Reporting from Changsha, Ningde and Fuzhou in China
5 MIN READ
“In Changsha, deep in China’s interior, thousands of chemists, engineers and manufacturing workers are shaping the future of batteries.
The city’s Central South University churns out the graduates who are advancing the technology, much as Stanford University molded the careers of Silicon Valley entrepreneurs who pioneered microchips. Across the Xiang River, vast factories mix minerals into the highly processed compounds that make rechargeable batteries possible.
These batteries, mostly made of lithium, have powered the rise of cellphones and other consumer electronics. They are transforming the auto industry and could soon start doing the same for solar panels and wind turbines crucial in the fight against climate change. China dominates their chemical refining and production.
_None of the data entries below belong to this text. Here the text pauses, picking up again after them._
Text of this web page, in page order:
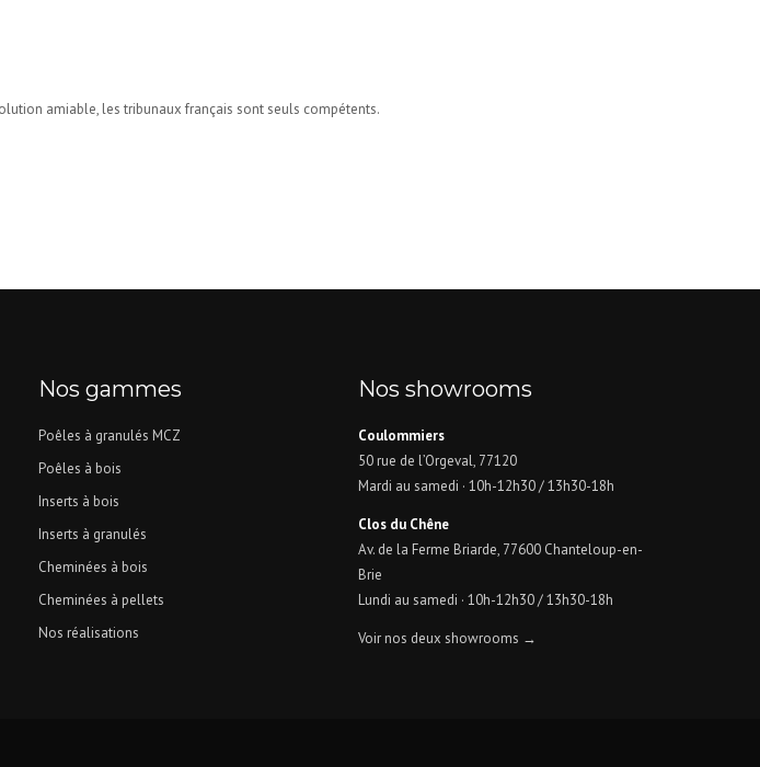
amiable, les tribunaux français sont seuls compétents.
Nos gammes
Poêles à granulés MCZ
Poêles à bois
Inserts à bois
Inserts à granulés
Cheminées à bois
Cheminées à pellets
Nos réalisations
Nos showrooms
Coulommiers
50 rue de l’Orgeval, 77120
Mardi au samedi · 10h-12h30 / 13h30-18h
Clos du Chêne
Av. de la Ferme Briarde, 77600 Chanteloup-en-
Brie
Lundi au samedi · 10h-12h30 / 13h30-18h
Voir nos deux showrooms →
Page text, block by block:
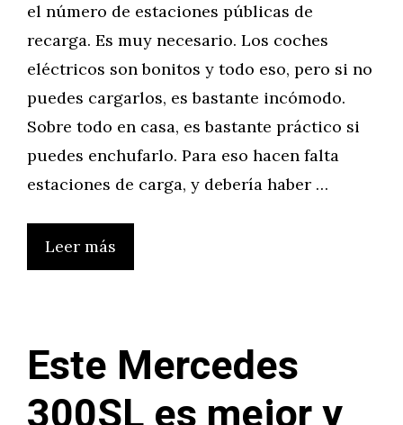
el número de estaciones públicas de
recarga. Es muy necesario. Los coches
eléctricos son bonitos y todo eso, pero si no
puedes cargarlos, es bastante incómodo.
Sobre todo en casa, es bastante práctico si
puedes enchufarlo. Para eso hacen falta
estaciones de carga, y debería haber …
Leer más
Este Mercedes
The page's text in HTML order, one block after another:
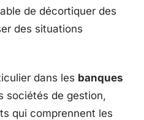
de décortiquer des
des situations
dans les banques
sociétés de gestion,
qui comprennent les
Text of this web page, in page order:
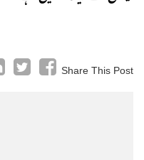
Share This Post
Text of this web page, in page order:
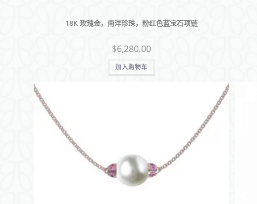
18K 玫瑰金，南洋珍珠，粉红色蓝宝石项链
$6,280.00
加入购物车
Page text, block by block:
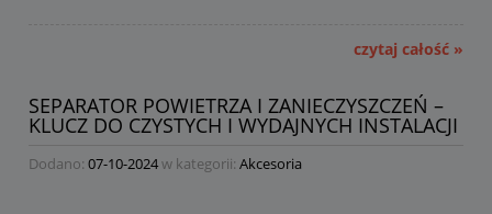
czytaj całość »
SEPARATOR POWIETRZA I ZANIECZYSZCZEŃ –
KLUCZ DO CZYSTYCH I WYDAJNYCH INSTALACJI
Dodano: 07-10-2024w kategorii: Akcesoria
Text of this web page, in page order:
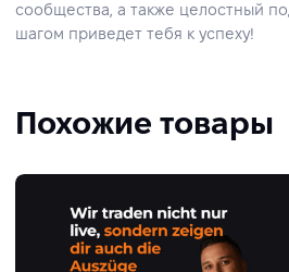
сообщества, а также целостный
шагом приведет тебя к успеху!
Похожие товары
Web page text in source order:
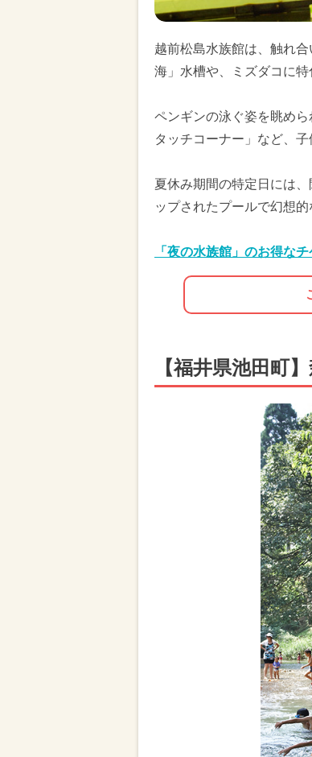
越前松島水族館は、触れ
海」水槽や、ミズダコに
ペンギンの泳ぐ姿を眺め
タッチコーナー」など、子
夏休み期間の特定日には
ップされたプールで幻想
「夜の水族館」のお得な
【福井県池田町
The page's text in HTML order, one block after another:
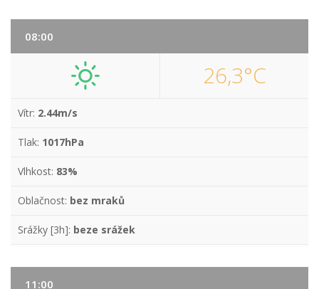
08:00
26,3°C
Vítr: 2.44m/s
Tlak: 1017hPa
Vlhkost: 83%
Oblačnost: bez mraků
Srážky [3h]: beze srážek
11:00
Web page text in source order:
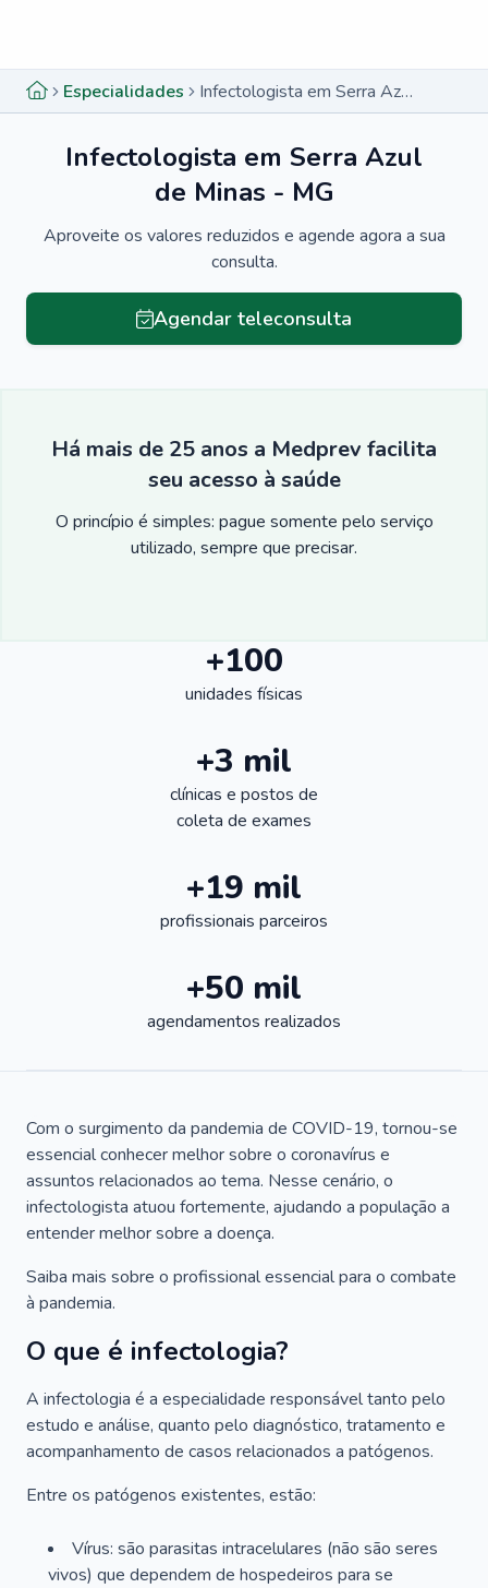
Especialidades Infectologista em Serra Azul de Minas - MG
Infectologista em Serra Azul
de Minas - MG
Aproveite os valores reduzidos e agende agora a sua
consulta.
Agendar teleconsulta
Há mais de 25 anos a Medprev facilita
seu acesso à saúde
O princípio é simples: pague somente pelo serviço
utilizado, sempre que precisar.
+100
unidades físicas
+3 mil
clínicas e postos de
coleta de exames
+19 mil
profissionais parceiros
+50 mil
agendamentos realizados
Com o surgimento da pandemia de COVID-19, tornou-se
essencial conhecer melhor sobre o coronavírus e
assuntos relacionados ao tema. Nesse cenário, o
infectologista atuou fortemente, ajudando a população a
entender melhor sobre a doença.
Saiba mais sobre o profissional essencial para o combate
à pandemia.
O que é infectologia?
A infectologia é a especialidade responsável tanto pelo
estudo e análise, quanto pelo diagnóstico, tratamento e
acompanhamento de casos relacionados a patógenos.
Entre os patógenos existentes, estão:
Vírus: são parasitas intracelulares (não são seres
vivos) que dependem de hospedeiros para se
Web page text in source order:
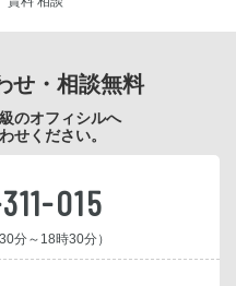
せ・相談無料
のオフィシルへ
せください。
015
分～18時30分）
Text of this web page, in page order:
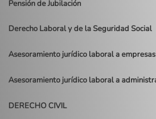
Pensión de Jubilación
Derecho Laboral y de la Seguridad Social
Asesoramiento jurídico laboral a empresas
Asesoramiento jurídico laboral a
DERECHO CIVIL
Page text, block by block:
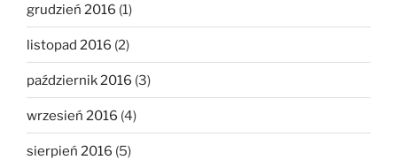
grudzień 2016 (1)
listopad 2016 (2)
październik 2016 (3)
wrzesień 2016 (4)
sierpień 2016 (5)
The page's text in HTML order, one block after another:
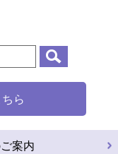
ら
案内
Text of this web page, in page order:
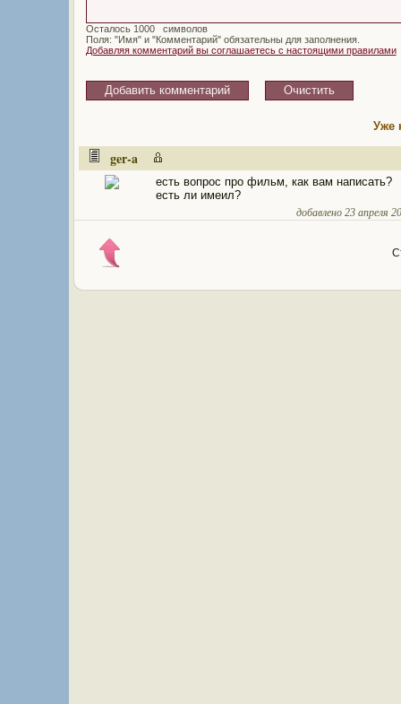
Осталось
символов
Поля: "Имя" и "Комментарий" обязательны для заполнения.
Добавляя комментарий вы соглашаетесь с настоящими правилами
Уже
ger-a
есть вопрос про фильм, как вам написать?
есть ли имеил?
добавлено 23 апреля
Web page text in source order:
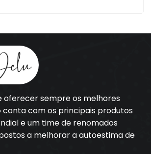
oferecer sempre os melhores
conta com os principais produtos
e um time de renomados
a melhorar a autoestima de
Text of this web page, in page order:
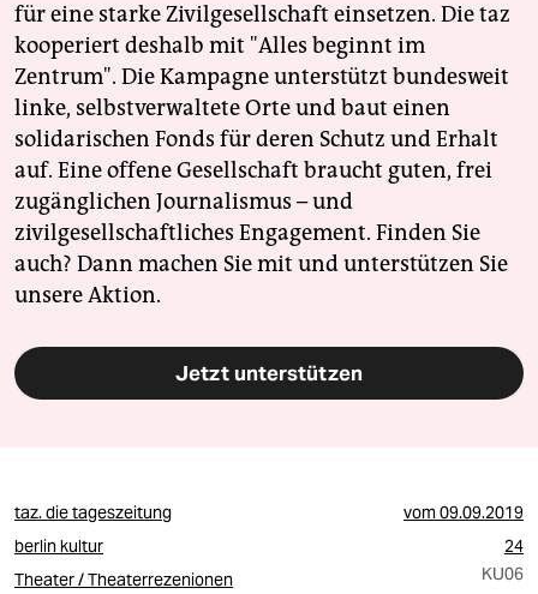
für eine starke Zivilgesellschaft einsetzen. Die taz
kooperiert deshalb mit "Alles beginnt im
Zentrum". Die Kampagne unterstützt bundesweit
linke, selbstverwaltete Orte und baut einen
solidarischen Fonds für deren Schutz und Erhalt
auf. Eine offene Gesellschaft braucht guten, frei
zugänglichen Journalismus – und
zivilgesellschaftliches Engagement. Finden Sie
auch? Dann machen Sie mit und unterstützen Sie
unsere Aktion.
Jetzt unterstützen
taz. die tageszeitung vom09.09.2019
berlin kultur
24
Theater / Theaterrezenionen
KU06
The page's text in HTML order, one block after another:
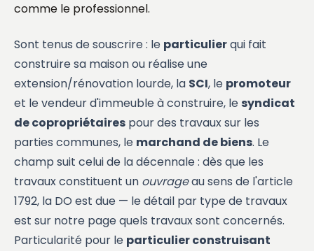
comme le professionnel.
Sont tenus de souscrire : le particulierqui fait
construire sa maison ou réalise une
extension/rénovation lourde, la SCI, le promoteur
et le vendeur d'immeuble à construire, le syndicat
de copropriétaires pour des travaux sur les
parties communes, le marchand de biens. Le
champ suit celui de la décennale : dès que les
travaux constituent un ouvrageau sens de l'article
1792, la DO est due — le détail par type de travaux
est sur notre pagequels travaux sont concernés.
Particularité pour le particulier construisant
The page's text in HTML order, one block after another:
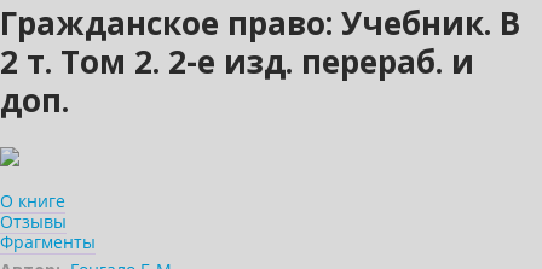
Гражданское право: Учебник. В
2 т. Том 2. 2-е изд. перераб. и
доп.
О книге
Отзывы
Фрагменты
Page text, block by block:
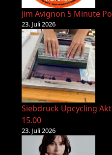
Jim Avignon 5 Minute
23. Juli 2026
Siebdruck Upcycling
15.00
23. Juli 2026
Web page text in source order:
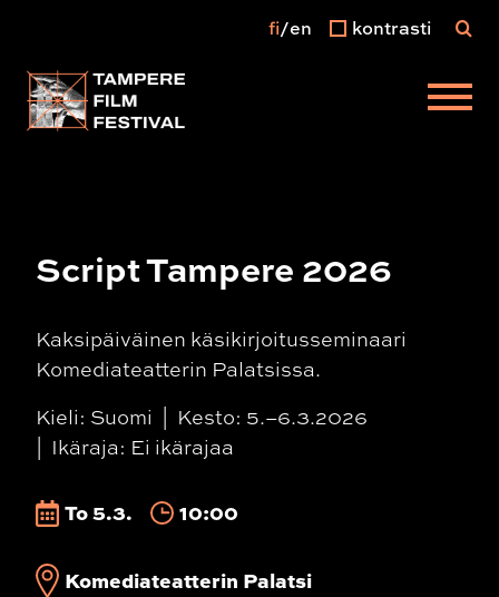
Päävalikko
fi en kontrasti
Script Tampere 2026
Kaksipäiväinen käsikirjoitusseminaari
Komediateatterin Palatsissa.
Kieli: Suomi
Kesto: 5.–6.3.2026
Ikäraja: Ei ikärajaa
To 5.3. 10:00
Komediateatterin Palatsi
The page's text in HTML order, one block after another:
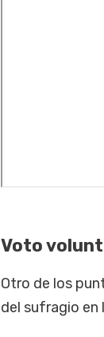
Voto
Otro de los
del sufragio en
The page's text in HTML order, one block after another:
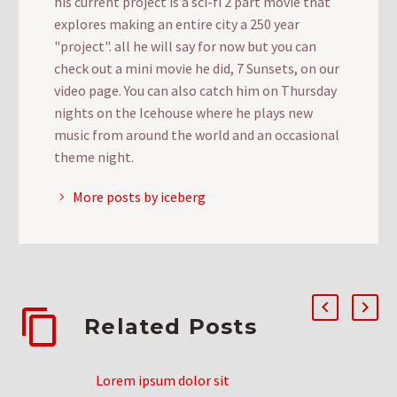
explores making an entire city a 250 year
"project". all he will say for now but you can
check out a mini movie he did, 7 Sunsets, on our
video page. You can also catch him on Thursday
nights on the Icehouse where he plays new
music from around the world and an occasional
theme night.
More posts by iceberg
Related Posts
Lorem ipsum dolor sit
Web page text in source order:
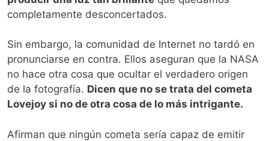
completamente desconcertados.
Sin embargo, la comunidad de Internet no tardó en
pronunciarse en contra. Ellos aseguran que la NASA
no hace otra cosa que ocultar el verdadero origen
de la fotografía. Dicen que no se trata del cometa
Lovejoy si no de otra cosa de lo más intrigante.
Afirman que ningún cometa sería capaz de emitir
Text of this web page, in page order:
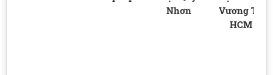
Nhơn
Vương TP
HCM
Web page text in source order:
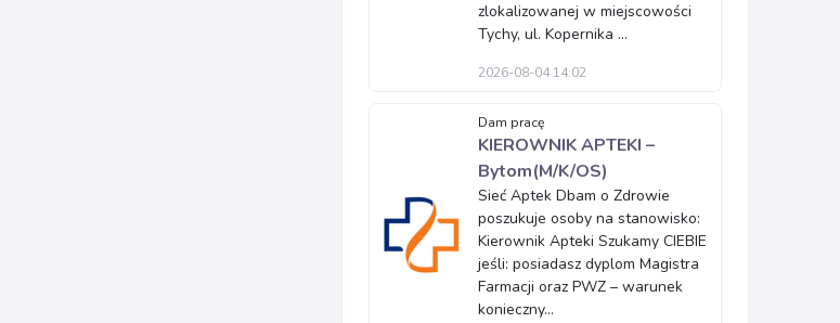
zlokalizowanej w miejscowości
Tychy, ul. Kopernika ...
2026-08-04 14:02
Dam pracę
KIEROWNIK APTEKI –
Bytom(M/K/OS)
Sieć Aptek Dbam o Zdrowie
poszukuje osoby na stanowisko:
Kierownik Apteki Szukamy CIEBIE
jeśli: posiadasz dyplom Magistra
Farmacji oraz PWZ – warunek
konieczny...

Now China is positioning itself to command the next big innovation in rechargeable batteries: replacing lithium with sodium, a far cheaper and more abundant material.
Sodium, found all over the world as part of salt, sells for 1 to 3 percent of the price of lithium and is chemically very similar. Recent breakthroughs mean that sodium batteries can now be recharged daily for years, chipping away at a key advantage of lithium batteries. The energy capacity of sodium batteries has also increased.

And sodium batteries come with a big advantage: They keep almost all of their charge when temperatures fall far below freezing, something lithium batteries typically do not do.”
And, the US has 90% of the readily mineable sodium!